Data entries:
--- --- ---
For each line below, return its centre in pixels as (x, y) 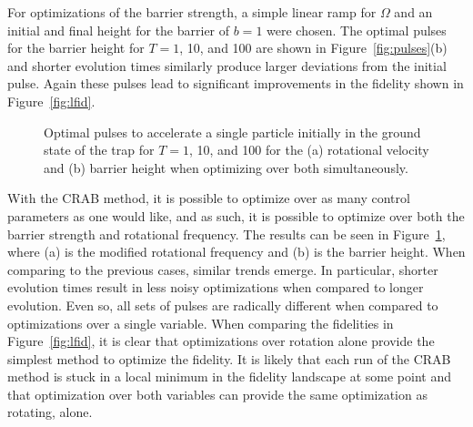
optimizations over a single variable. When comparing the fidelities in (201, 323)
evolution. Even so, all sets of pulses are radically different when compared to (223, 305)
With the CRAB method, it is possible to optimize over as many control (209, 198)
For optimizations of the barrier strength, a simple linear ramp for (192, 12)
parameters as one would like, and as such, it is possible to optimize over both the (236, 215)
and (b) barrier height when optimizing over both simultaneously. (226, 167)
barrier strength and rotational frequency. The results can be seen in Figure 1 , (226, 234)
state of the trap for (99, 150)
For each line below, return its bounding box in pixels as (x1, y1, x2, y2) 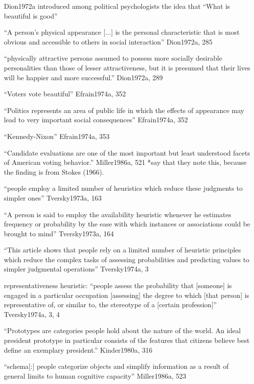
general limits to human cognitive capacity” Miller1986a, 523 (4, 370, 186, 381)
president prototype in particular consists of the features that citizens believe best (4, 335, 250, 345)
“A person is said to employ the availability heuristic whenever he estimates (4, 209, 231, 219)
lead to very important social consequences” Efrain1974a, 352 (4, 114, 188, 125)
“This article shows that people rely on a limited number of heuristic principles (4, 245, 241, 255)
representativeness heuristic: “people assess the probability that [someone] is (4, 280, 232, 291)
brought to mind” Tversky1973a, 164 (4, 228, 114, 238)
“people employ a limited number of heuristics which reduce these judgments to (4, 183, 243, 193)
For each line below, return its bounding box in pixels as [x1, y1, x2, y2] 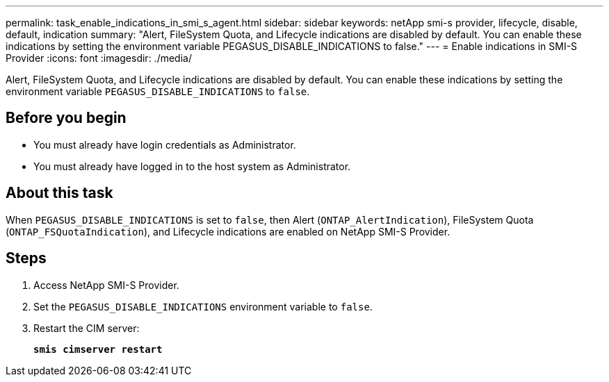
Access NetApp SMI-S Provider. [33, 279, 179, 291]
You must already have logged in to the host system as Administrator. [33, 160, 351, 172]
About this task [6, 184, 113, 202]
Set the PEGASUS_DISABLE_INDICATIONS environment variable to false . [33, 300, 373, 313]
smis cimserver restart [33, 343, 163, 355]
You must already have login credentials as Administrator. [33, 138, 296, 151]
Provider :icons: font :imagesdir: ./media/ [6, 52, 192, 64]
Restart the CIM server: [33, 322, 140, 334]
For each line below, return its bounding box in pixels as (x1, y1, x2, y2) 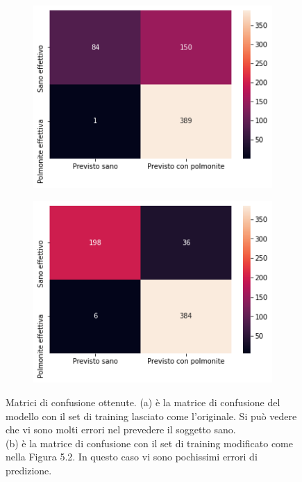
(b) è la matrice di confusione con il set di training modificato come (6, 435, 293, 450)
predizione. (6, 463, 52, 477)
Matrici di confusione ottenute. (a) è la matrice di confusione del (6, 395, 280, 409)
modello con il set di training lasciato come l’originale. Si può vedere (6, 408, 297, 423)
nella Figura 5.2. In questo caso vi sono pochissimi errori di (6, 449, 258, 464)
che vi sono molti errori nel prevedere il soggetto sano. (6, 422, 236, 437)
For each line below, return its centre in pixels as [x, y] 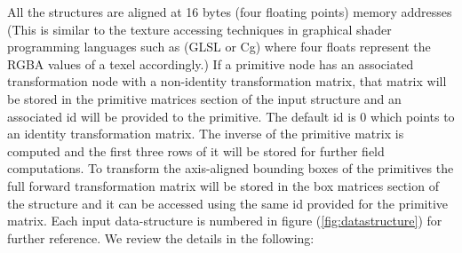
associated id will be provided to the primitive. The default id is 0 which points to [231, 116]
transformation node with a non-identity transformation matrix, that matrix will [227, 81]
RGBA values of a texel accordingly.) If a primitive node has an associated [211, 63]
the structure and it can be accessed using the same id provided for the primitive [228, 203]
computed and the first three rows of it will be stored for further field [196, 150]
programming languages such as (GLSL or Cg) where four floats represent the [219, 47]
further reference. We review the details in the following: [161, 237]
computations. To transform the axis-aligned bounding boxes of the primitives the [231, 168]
--- --- ---
Assignment: Extract the part of the records that opens with the line containing "For optimizations of" and closes with the line containing "general limits to". Take only those lines, exactly, and no pictures.

Answer space:
For optimizations of the barrier strength, a simple linear ramp for (192, 12)
parameters as one would like, and as such, it is possible to optimize over both the (236, 215)
and (b) barrier height when optimizing over both simultaneously. (226, 167)
barrier strength and rotational frequency. The results can be seen in Figure 1 , (226, 234)
state of the trap for (99, 150)
For each line below, return its bounding box in pixels as (x1, y1, x2, y2) 
general limits to human cognitive capacity” Miller1986a, 523 (4, 370, 186, 381)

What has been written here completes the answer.